- _TASK ITEM_:
From the listing below, copy each line where "which" occurs.
* * * * *
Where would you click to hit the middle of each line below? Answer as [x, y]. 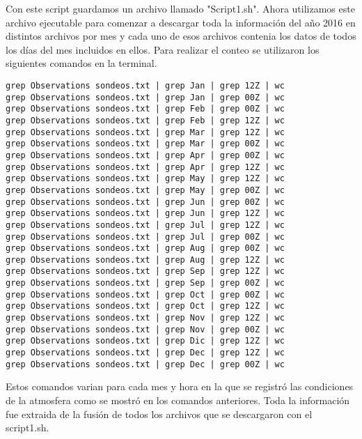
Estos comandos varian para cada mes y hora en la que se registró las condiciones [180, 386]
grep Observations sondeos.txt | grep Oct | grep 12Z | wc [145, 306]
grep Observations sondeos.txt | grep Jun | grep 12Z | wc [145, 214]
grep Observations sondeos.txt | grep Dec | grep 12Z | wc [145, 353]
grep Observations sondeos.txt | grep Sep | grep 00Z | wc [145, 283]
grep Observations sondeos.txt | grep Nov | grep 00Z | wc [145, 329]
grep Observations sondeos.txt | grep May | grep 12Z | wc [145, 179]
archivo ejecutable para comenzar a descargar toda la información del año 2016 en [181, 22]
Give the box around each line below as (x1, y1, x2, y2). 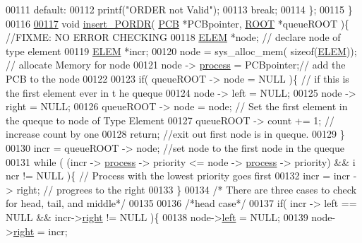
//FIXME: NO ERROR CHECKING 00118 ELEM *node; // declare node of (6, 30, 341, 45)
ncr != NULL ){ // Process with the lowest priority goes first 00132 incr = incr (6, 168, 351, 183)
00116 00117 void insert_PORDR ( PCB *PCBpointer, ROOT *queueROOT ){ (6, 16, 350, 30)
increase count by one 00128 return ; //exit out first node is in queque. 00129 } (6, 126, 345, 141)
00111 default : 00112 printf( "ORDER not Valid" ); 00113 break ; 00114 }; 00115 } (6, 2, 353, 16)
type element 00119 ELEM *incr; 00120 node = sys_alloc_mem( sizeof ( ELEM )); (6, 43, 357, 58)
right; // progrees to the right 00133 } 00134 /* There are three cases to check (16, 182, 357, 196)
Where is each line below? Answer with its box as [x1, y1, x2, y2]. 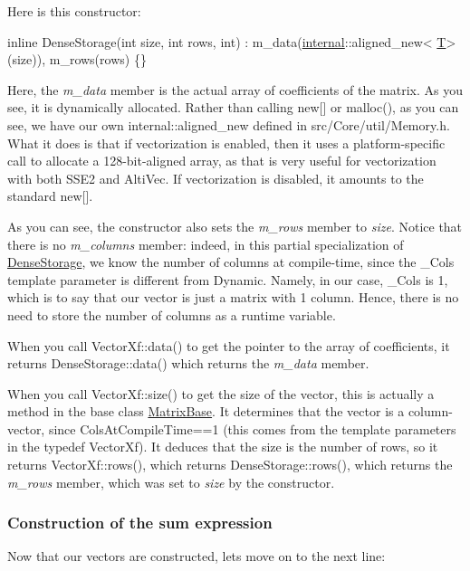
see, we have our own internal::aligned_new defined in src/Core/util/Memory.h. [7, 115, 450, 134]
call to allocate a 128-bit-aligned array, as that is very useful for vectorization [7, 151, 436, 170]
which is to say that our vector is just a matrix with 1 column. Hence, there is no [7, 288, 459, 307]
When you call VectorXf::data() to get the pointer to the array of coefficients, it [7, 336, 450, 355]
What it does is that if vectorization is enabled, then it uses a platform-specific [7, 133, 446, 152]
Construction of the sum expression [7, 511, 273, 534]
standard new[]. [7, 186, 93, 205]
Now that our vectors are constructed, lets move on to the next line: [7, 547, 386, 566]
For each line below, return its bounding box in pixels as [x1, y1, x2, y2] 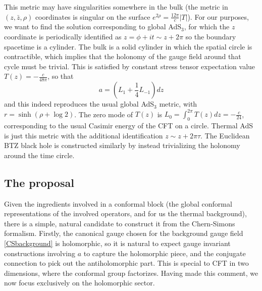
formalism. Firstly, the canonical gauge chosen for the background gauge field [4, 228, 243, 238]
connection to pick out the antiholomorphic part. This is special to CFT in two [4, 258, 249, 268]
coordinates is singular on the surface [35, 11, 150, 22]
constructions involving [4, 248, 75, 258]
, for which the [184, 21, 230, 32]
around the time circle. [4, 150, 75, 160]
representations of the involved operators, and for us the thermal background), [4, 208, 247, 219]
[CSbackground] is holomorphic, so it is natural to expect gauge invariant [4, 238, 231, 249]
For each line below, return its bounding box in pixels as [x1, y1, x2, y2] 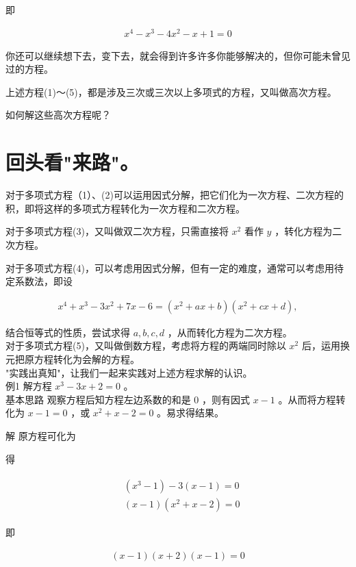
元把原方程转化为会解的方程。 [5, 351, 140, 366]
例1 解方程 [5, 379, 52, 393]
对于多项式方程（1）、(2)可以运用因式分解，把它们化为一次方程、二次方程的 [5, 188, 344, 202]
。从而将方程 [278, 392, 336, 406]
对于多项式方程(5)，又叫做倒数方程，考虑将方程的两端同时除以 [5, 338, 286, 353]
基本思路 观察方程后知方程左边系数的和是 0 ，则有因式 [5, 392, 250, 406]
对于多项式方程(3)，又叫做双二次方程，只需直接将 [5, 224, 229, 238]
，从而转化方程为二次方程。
* * * * *
- _ANSWER TO THE EXERCISE_:
which is to say that our vector is just a matrix with 1 column. Hence, there is no [7, 288, 459, 307]
, for which the [184, 21, 230, 32]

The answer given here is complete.